Die Klägerin zu 1) bezieht seit dem 1. Januar 2005 Leistungen nach dem SGB II für sich und ihre Söhne. Der am 1991 geborene Sohn R, der Kläger zu 2), erhält seit dem 31. August 2008 Hilfe zur Erziehung nach § 34 SGB VIII für seine Unterbringung in dem Jugendheim L in L. Das Kindergeld der Mutter wird zum Kosteneinsatz im Rahmen der Jugendhilfe angerechnet. Der Kläger zu 2) hält sich 14-tägig jeweils am Wochenende in der Wohnung der Klägerin zu 1) bei dieser auf, das entspricht fünf Tagen pro Monat.
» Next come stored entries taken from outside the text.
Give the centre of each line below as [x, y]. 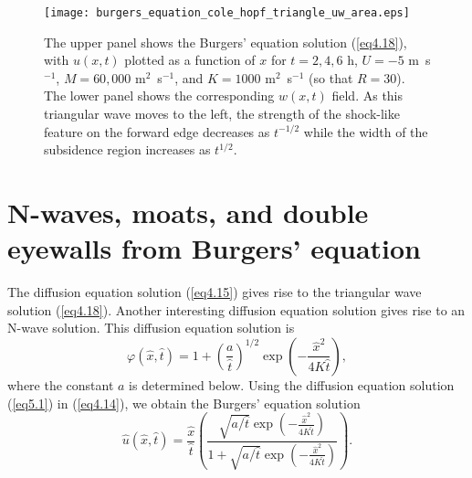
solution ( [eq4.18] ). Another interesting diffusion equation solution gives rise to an [236, 309]
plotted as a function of [190, 60]
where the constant [61, 384]
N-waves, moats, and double [188, 212]
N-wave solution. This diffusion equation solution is [151, 328]
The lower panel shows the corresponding [159, 96]
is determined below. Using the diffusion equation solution [292, 384]
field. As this [367, 96]

Mit Weiterbewilligungsantrag ab Juni 2009 beantragte die Klägerin zu 1) für sich und die Kläger zu 2) und 3) Leistungen der Grundsicherung nach dem SGB II. Mit Bewilligungsbescheid vom 18. Mai 2009 gewährte der Beklagte nur noch der Klägerin zu 1) und dem Kläger zu 3) Leistungen nach dem SGB II für den Zeitraum vom 1. Juni 2009 bis 30. November 2009, jedoch unter Anerkennung der vollen tatsächlichen Unterkunftskosten. Eine Begründung enthielt der Bescheid nicht. Mit Änderungsbescheid vom 7. Juni 2009 berücksichtigte der Beklagte die höheren Regelleistungen ab dem Zeitraum 1. Juli 2009 bis zum 30. November 2009 und bewilligte nunmehr 811,64 EUR für die Klägerin zu 1) und den Kläger zu 3). Den Widerspruch der Kläger gegen den Ausgangsbescheid wies der Beklagte mit Widerspruchsbescheid vom 10. August 2009 als unbegründet zurück. Zur Begründung führte er aus, der Kläger zu 2) sei gemäß § 7 Abs. 4 SGB II vom Leistungsanspruch nach dem SGB II ausgeschlossen, da er sich überwiegend in einer stationären Einrichtung aufhalte und nicht regelmäßig an seinen Wohnort zurückkehre. Demgegenüber läge es im Ermessen der Behörde, aufgrund der Besuche des Klägers zu 2) einen erhöhten Wohnbedarf anzuerkennen. Dies sei im Fall der Kläger auch erfolgt.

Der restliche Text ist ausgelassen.